Friday, December 28, 2012


by Greg Siskind
Immigration and Customs Enforcement Director John Morton has issued a new guidance memo to the field directing the agency's officers only to call on local law enforcement agencies to detain individuals accused of serious offenses. According to the guidance: Consistent with ICE's civil enforcement priorities and absent extraordinary circumstances, ICE agents and officers should issue a detainer in the federal, state, local, or tribal criminal justice systems against an individual only where (1) they have reason to believe the individual is an alien subject to removal from the United States and (2) one or more of the following conditions apply:
the individual has a prior felony conviction or has been charged with a felony offense;
the individual has three or more prior misdemeanor convictions;
the individual has a prior misdemeanor conviction or has been charged with a misdemeanor offense if the misdemeanor conviction or pending charge involves violence, threats, or assault;
sexual abuse or exploitation;
driving under the influence of alcohol or a controlled substance;
unlawful flight from the scene of an accident;
unlawful possession or use of a firearm or other deadly weapon;
the distribution or trafficking of a controlled substance;
or other significant threat to public safety;
the individual has been convicted of illegal entry pursuant to 8 U.S.C. § 1325;
the individual has illegally re-entered the country after a previous removal or return;
the individual has an outstanding order of removal;the individual has been found by an immigration officer or an immigration judge to have knowingly committed immigration fraud;
or the individual otherwise poses a significant risk to national security, border security, or public safety.
The New York Times covered the announcement in an editorial this morning and answered the question of how this differs from existing ICE policy for the last two and half years: But wait, you ask, shouldn't ICE have been doing this all along? Didn't Mr.
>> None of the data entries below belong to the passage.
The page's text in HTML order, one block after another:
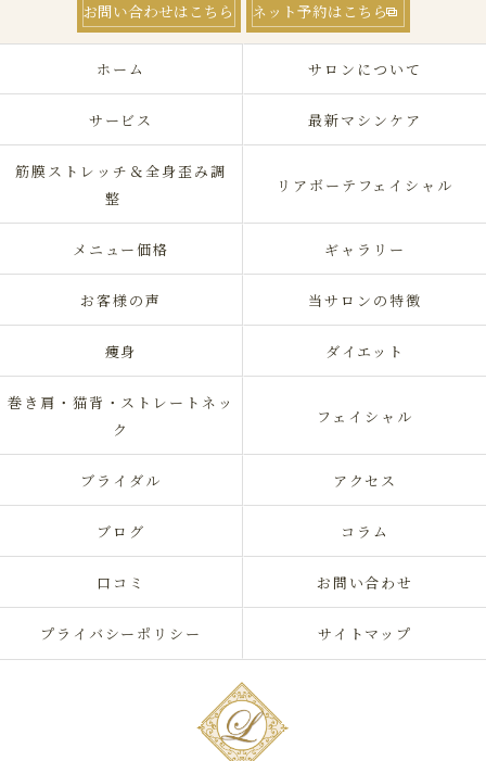
お問い合わせはこちら ネット予約はこちら
ホーム サロンについて
サービス 最新マシンケア
筋膜ストレッチ＆全身歪み調
整
リアボーテフェイシャル
メニュー価格 ギャラリー
お客様の声 当サロンの特徴
痩身 ダイエット
巻き肩・猫背・ストレートネッ
ク
フェイシャル
ブライダル アクセス
ブログ コラム
口コミ お問い合わせ
プライバシーポリシー サイトマップ
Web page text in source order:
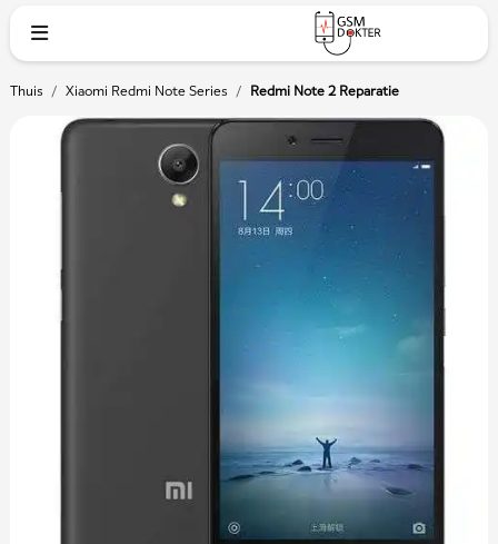
Thuis / Xiaomi Redmi Note Series / Redmi Note 2 Reparatie
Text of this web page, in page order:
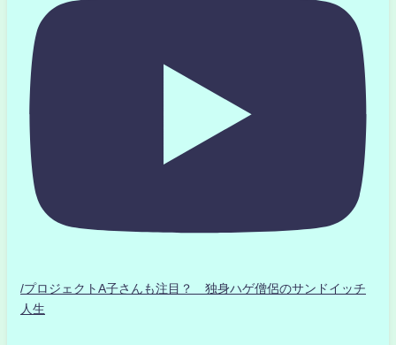
/プロジェクトA子さんも注目？ 独身ハゲ僧侶のサンドイッチ
人生

Morton say in a memo two years ago that ICE would use its “prosecutorial discretion” to focus on the most dangerous illegal immigrants? He did. But for nearly as long as President Obama has been in office, ICE has been vastly expanding its deportation efforts, enlisting state and local agencies to expel people at a record pace of 400,000 a year — tens of thousands of them noncriminals or minor offenders. By outsourcing “discretion” to local cops through a fingerprinting program called Secure Communities, it has greatly increased the number of small fry caught in an ever-wider national dragnet.
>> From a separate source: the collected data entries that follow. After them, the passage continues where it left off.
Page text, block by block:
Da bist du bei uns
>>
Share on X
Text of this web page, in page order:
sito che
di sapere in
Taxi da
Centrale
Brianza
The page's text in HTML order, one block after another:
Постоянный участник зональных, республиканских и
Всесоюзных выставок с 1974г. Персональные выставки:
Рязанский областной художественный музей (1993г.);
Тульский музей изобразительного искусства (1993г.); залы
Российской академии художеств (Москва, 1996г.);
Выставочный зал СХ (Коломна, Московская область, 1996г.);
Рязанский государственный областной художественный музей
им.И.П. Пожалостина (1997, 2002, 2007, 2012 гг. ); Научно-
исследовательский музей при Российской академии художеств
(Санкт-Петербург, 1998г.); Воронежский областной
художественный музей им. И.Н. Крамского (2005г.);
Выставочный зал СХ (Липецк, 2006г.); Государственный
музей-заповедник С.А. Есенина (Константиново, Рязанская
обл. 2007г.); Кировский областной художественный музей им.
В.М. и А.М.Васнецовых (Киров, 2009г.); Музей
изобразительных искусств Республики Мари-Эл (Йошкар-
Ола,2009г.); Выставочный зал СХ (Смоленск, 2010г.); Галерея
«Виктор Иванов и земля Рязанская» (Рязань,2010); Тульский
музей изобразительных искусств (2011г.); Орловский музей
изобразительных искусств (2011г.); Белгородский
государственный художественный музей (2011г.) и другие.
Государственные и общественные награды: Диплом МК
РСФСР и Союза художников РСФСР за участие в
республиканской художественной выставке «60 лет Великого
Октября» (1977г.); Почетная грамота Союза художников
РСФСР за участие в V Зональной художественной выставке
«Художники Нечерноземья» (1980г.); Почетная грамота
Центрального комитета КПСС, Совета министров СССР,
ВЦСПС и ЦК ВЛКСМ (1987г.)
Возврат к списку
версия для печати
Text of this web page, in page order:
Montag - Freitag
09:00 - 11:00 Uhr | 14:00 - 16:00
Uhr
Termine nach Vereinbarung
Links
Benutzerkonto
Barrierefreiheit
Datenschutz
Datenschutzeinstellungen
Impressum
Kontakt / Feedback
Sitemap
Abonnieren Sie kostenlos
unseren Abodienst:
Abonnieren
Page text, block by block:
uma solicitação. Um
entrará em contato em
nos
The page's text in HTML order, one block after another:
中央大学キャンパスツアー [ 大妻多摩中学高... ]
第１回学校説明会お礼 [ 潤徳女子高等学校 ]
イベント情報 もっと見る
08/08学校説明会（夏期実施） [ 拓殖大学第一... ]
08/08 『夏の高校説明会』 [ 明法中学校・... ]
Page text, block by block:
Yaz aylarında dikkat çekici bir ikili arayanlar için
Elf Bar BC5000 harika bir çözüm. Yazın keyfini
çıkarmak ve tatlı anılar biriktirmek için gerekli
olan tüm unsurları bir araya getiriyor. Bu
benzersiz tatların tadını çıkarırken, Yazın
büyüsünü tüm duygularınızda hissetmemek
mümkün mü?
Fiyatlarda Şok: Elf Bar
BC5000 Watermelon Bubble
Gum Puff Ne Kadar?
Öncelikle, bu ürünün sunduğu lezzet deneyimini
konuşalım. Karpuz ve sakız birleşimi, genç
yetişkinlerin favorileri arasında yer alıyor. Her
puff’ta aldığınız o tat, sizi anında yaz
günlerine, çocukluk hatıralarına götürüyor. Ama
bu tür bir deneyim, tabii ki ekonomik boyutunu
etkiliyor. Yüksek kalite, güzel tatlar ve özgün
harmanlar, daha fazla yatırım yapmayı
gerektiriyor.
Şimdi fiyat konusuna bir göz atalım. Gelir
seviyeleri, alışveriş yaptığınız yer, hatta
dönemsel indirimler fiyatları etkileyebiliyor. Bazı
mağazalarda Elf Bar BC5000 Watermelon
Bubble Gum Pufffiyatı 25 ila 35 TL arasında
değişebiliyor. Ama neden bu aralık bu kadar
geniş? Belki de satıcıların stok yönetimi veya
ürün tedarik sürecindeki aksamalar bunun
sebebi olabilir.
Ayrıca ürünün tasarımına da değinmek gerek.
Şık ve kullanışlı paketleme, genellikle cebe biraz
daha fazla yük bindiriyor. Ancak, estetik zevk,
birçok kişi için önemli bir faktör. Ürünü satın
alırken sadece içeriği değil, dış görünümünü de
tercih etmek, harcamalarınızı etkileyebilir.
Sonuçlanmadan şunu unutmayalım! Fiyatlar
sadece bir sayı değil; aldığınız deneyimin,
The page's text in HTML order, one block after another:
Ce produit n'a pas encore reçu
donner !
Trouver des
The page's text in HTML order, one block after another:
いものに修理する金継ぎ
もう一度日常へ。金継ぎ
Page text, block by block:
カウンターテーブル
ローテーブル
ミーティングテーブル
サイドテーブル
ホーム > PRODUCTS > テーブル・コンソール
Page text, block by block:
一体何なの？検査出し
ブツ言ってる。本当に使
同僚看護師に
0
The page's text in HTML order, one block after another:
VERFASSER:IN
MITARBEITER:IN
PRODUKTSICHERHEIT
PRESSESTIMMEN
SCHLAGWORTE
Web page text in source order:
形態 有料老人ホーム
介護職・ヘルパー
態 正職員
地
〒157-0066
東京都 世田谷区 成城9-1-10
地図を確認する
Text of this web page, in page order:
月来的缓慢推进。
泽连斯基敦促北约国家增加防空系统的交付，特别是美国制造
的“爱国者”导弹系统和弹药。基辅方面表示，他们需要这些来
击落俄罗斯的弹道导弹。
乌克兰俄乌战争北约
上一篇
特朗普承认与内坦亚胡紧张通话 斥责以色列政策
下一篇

Some cities and states have resisted cooperating with ICE detainers for the very reasons of proportionality and public safety that Mr. Morton cited on Friday. California’s attorney general, Kamala Harris, told her state’s law enforcement agencies this month that ICE had no authority to force them to jail minor offenders who pose no threat.
Secure Communities and indiscriminate detainers have caused no end of frustration for many police officials, who rely on trust and cooperation in immigrant communities to do their jobs. They know that crime victims and witnesses will not cooperate if every encounter with the law carries the danger of deportation. They have shied away from a federal role that is not theirs to take.
ICE’s announcement seems to make those efforts unnecessary. It puts the Obama administration on the same page as states and cities that have tried to draw a brighter line between their jobs and the federal government’s. A stricter detainer policy is better for police and sheriffs, who can focus more on public safety. It makes people less vulnerable to pretextual arrests by cops who troll for immigrants with broken taillights. And it helps restore some sanity and proportion to an immigration system that has long been in danger of losing both.